I have never felt animosity towards my doctor for the cost of my illness, it’s not his fault. He gave me the answers I so desperately needed, listens to my concerns, and shows an ongoing commitment to my endometriosis and adenomyosis care even now that I live overseas. When I had no private health insurance, he did everything he could to make things more affordable, offering to refer me to a public hospital with his full notes and recommendations. I choose him over and over again, because I have never had an unnecessary surgery or procedure, and I always feel in control over my management and care. Everything I’ve had has been necessary, even if I resented it at the time. The use of the private system means I have endured very little, if any, wait time for all of these procedures. I am privileged that I am able to work and scrape together the funds for these things, privileged that my parents have advanced in their careers and changed roles resulting in a better financial situation for them, and that they share that with me. There are many out there who could not, and cannot afford this kind of out of pocket cost, and so desperately need it because of the lack of endometriosis services in public healthcare. I know it because it was once my reality too, and could be again at any time. I currently live in the UK, and though I work the same job, I make much less money than I did in Australia, and if I needed private specialist care, I wouldn’t be able to afford it. I have access to the NHS, but like the Australian public healthcare system, it has significant limitations for those seeking expert care for endometriosis and adenomyosis.

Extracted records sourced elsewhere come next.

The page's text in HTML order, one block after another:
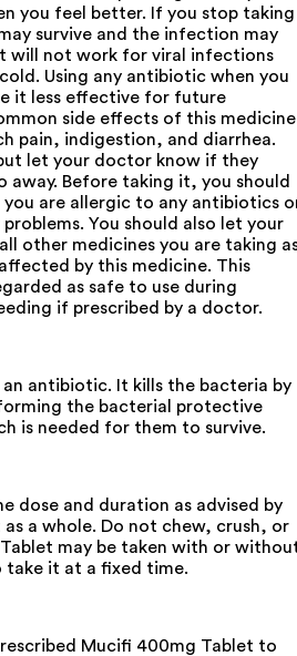
you feel better. If you stop taking
survive and the infection may
will not work for viral infections
Using any antibiotic when you
it less effective for future
side effects of this medicine
pain, indigestion, and diarrhea.
let your doctor know if they
away. Before taking it, you should
are allergic to any antibiotics
You should also let your
other medicines you are taking
by this medicine. This
as safe to use during
if prescribed by a doctor.
antibiotic. It kills the bacteria by
the bacterial protective
is needed for them to survive.
dose and duration as advised by
a whole. Do not chew, crush, or
may be taken with or
it at a fixed time.
Mucifi 400mg Tablet to

I have had fortunate timing, and some plain good luck when it comes to paying the price for existing in this world with three chronic illnesses.
But that doesn’t mean it doesn’t cost me.

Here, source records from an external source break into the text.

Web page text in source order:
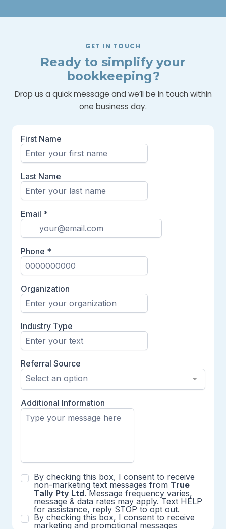
GET IN TOUCH
Ready to simplify your
bookkeeping?
Drop us a quick message and we’ll be in touch within
one business day.
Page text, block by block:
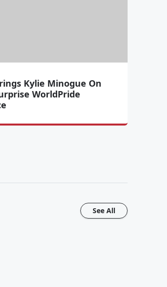
Kylie Minogue On
WorldPride
See All

Endometriosis has cost me moments of joy, time spent with friends, hours and minutes spent in bed instead of out in the world, productivity, hours of work, people’s perception of my work ethic, and at times my sanity. These intangible costs are the ones we hold onto, because they are the ones that cost us every day, with interest. But don’t forget that amongst all this there is a very tangible, very large cost associated with having a chronic illness from diagnosis to management. It’s not lofty, it’s not something indescribable, it’s sitting in my Medicare benefits statement.
Endometriosis has cost me so many things, but it has cost me the most financially.
The rent I pay for existing in my body shouldn’t be so high. It costs me, but it costs you too: in lost productivity, in sick days, in its impact on the economy as a whole. We all have a stake in making it more affordable to be diagnosed with and manage endometriosis.